HSH Nordbank, KfW IPEX-Bank, and other banks surveyed by CWR have indicated that vessel efficiency rankings—such as the A to G GHG Emissions Rating developed by independent ship vetting company RightShip and CWR—now form an important part of assessing risk and return, with inefficient vessels now representing a higher-risk investment.
Energy efficiency data is also being used in credit-approval processes for vessel purchases, loan assessments for retrofit projects, and re-sell or scrapping decisions, with banks citing efficiency as a key indicator for a vessel’s profitability.
”In view of the beneficial risk profile and environmental benefits, we favour eco-ships over ships with poorer energy efficiency,” Carsten Wiebers, Global Head of Maritime Industries, KfW IPEX-Bank, said.
”We see a clear trend towards a two-tier market of high- and low-efficiency vessels—more energy efficient vessels have an enhanced marketability as well as a higher revenue potential for the ship owner and thus a more favourable risk profile for financiers.”

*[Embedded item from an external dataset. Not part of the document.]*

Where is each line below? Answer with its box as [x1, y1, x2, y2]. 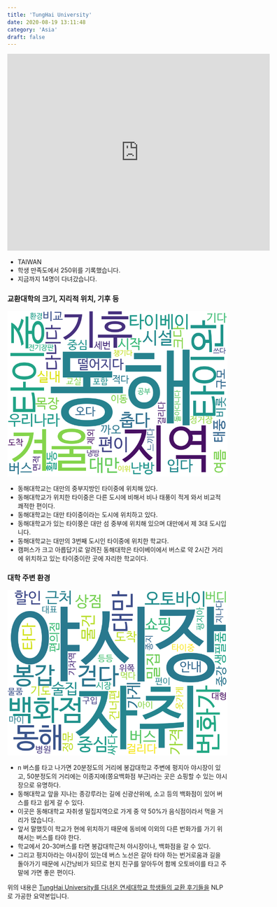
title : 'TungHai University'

The existence of a two-tier market is becoming increasingly evident: 25% of the non-container charter market vet potential vessels for efficiency before charter and recent RightShip data analysis shows that the average lifespan of an ”A” rated vessel is likely to be up to eight years longer than that of a ”G” rated vessel.

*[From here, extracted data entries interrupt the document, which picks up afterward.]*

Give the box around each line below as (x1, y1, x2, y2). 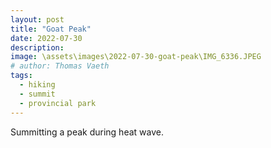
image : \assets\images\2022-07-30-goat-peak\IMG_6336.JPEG (10, 52, 262, 62)
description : (10, 42, 65, 53)
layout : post (10, 14, 65, 25)
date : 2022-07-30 (10, 33, 83, 43)
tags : (10, 71, 33, 81)
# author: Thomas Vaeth (10, 61, 110, 71)
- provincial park (19, 98, 97, 108)
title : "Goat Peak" (10, 24, 92, 34)
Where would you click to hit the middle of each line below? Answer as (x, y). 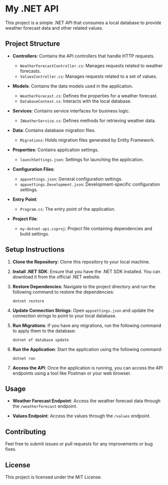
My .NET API (32, 9)
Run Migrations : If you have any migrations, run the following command (87, 325)
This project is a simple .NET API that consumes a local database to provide (83, 23)
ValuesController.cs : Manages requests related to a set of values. (89, 76)
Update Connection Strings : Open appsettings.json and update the (83, 310)
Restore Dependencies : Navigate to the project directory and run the (84, 286)
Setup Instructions (35, 250)
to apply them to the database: (44, 331)
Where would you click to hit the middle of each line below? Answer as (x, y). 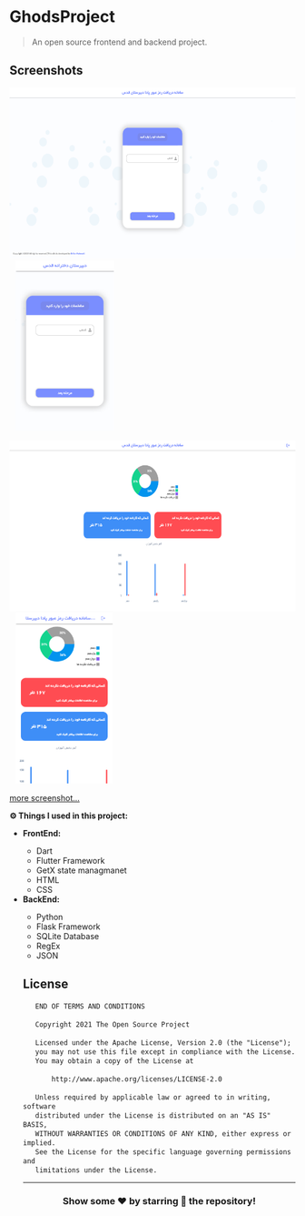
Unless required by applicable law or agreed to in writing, (153, 1097)
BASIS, (35, 1125)
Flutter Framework (70, 860)
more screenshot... (44, 797)
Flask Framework (69, 927)
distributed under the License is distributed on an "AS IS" (153, 1115)
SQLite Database (68, 936)
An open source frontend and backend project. (119, 42)

In addition, in 2014, three ports—Port Metro Vancouver, Port of Prince Rupert, and Port of Barbados—began to use the A to G GHG Emissions Rating to offer financial incentives to the owners of more-efficient vessels entering their ports.
KfW IPEX-Bank also revealed last year that efficient container vessels of comparable capacity consume 30% less bunker fuel than inefficient vessels at the same operating profile. This represents a significant cost advantage, particularly if competing vessels are switching to more-expensive distillate fuels in Emission Control Areas.
Each individual vessel in the global shipping industry’s 90,000+ fleet represents a multi-million-dollar investment. Ship owners and operators rely on the banking sector to ensure they can build, buy, upgrade, and maintain these assets. This means that leading shipping banks have a huge influence on the way the market moves and develops; each bank must carefully control its market exposure and efficiency is fast becoming a key measure, says CRW.